Le Conseil d’Etat vient de préciser, dans une affaire de marché de travaux, les conditions de naissance d’un décompte général et définitif tacite (CE 25 juin 2018, n°417738 aux Tables).

Dans cette affaire, une communauté de communes avait confié à la société Merceron Travaux Publics un marché portant sur la réalisation de travaux.

Ces travaux avaient fait l’objet d’une réception sans réserves le 15 avril 2015.

Le 31 juillet 2015, la société Merceron TP avait adressé au maître d’ouvrage son projet de décompte final, assorti d’un mémoire de réclamation portant sur une demande de rémunération complémentaire.

Estimant qu’un décompte général et définitif tacite était né, la société de travaux a présenté un référé provision.

Le Tribunal comme la Cour ont rejeté sa demande.

Le CCAG Travaux prévoit que le titulaire du marché transmet son projet de décompte final simultanément au maître d’oeuvre et au représentant du pouvoir adjudicateur dans un délai de trente jours à compter de la date de notification de la décision de réception des travaux.

Il prévoit également que le projet de décompte général qui est signé par le représentant du pouvoir adjudicateur et devient alors le décompte général est notifié au titulaire du marché à la plus tardive des deux dates suivantes :

  • trente jours à compter de la réception par le maître d’oeuvre de la demande de paiement finale transmise par le titulaire
  • trente jours à compter de la réception par le représentant du pouvoir adjudicateur de la demande de paiement finale transmise par le titulaire.

Une fois que le décompte général lui a été notifié, le titulaire du marché envoie dans les trente jours au représentant du pouvoir adjudicateur, avec copie au maître d’oeuvre, ce décompte revêtu de sa signature, avec ou sans réserves, ou fait connaître les motifs pour lesquels il refuse de le signer.

Le CCAG Travaux prévoit que si le représentant du pouvoir adjudicateur ne notifie pas au titulaire le décompte général dans les délais prévus, alors le titulaire du marché notifie au représentant du pouvoir adjudicateur, avec copie au maître d’oeuvre, un projet de décompte général signé et si, dans un délai de dix jours, le représentant du pouvoir adjudicateur n’a pas notifié au titulaire le décompte général, le projet de décompte général transmis par le titulaire devient le décompte général et définitif.
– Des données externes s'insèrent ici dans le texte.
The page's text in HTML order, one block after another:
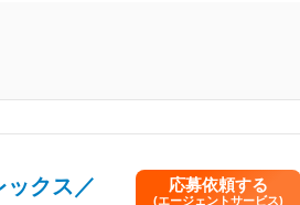
を打ち出しており、パートナーの同社は今後
向けのビジネスにも積極的で、大手建設業との
ル、IT構築にも取り組んでいます。さらに、同
員と社長が集まって意見交換ができる、社長
います。残業については平均月２０時間（プロ
ックス／
応募依頼する
(エージェントサービス)

C’est ce qu’on appelle le décompte général et définitif tacite.

Le Conseil d’Etat conclut de la combinaison de ces dispositions que, même si elle intervient après l’expiration du délai de trente jours courant à compter de la réception des travaux, la réception, par le maître d’ouvrage et le maître d’oeuvre, du projet de décompte final est le point de départ du délai de trente jours laissé au représentant du pouvoir adjudicateur pour envoyer le décompte général, dont le dépassement peut donner lieu à l’établissement du décompte général et définitif tacite.

Mais le Conseil d’Etat rappelle que l’expiration du délai de trente jours laissé au représentant du pouvoir adjudicateur pour envoyer le décompte général est appréciée au regard de la plus tardive des dates de réception du projet de décompte final respectivement par le maître d’ouvrage et le maître d’œuvre. Il en conclut que ce délai ne peut pas courir tant que ceux-ci n’ont pas tous deux reçu ce projet de décompte final.

En l’espèce, le titulaire du marché avait transmis son projet de décompte final au maître d’ouvrage mais pas au maître d’œuvre. Le délai de trente jours imparti au maître d’ouvrage pour notifier au titulaire du marché le décompte général ne pouvait donc pas courir, ce qui fait obstacle à la naissance d’un décompte général et définitif tacite.

En cela, le Conseil d’Etat a confirmé l’analyse de la Cour.

En revanche, il a censuré le raisonnement de la Cour qui consistait à considérer que la société Merceron ne pouvait pas se prévaloir de l’existence d’un décompte général et définitif tacite parce que celle-ci avait envoyé son projet de décompte final au-delà du délai de trente jours qui lui était imparti. En effet, le Conseil d’Etat considère que  le respect de ce délai ne constitue pas une formalité dont la méconnaissance est de nature à faire obstacle à l’établissement d’un décompte général et définitif tacite.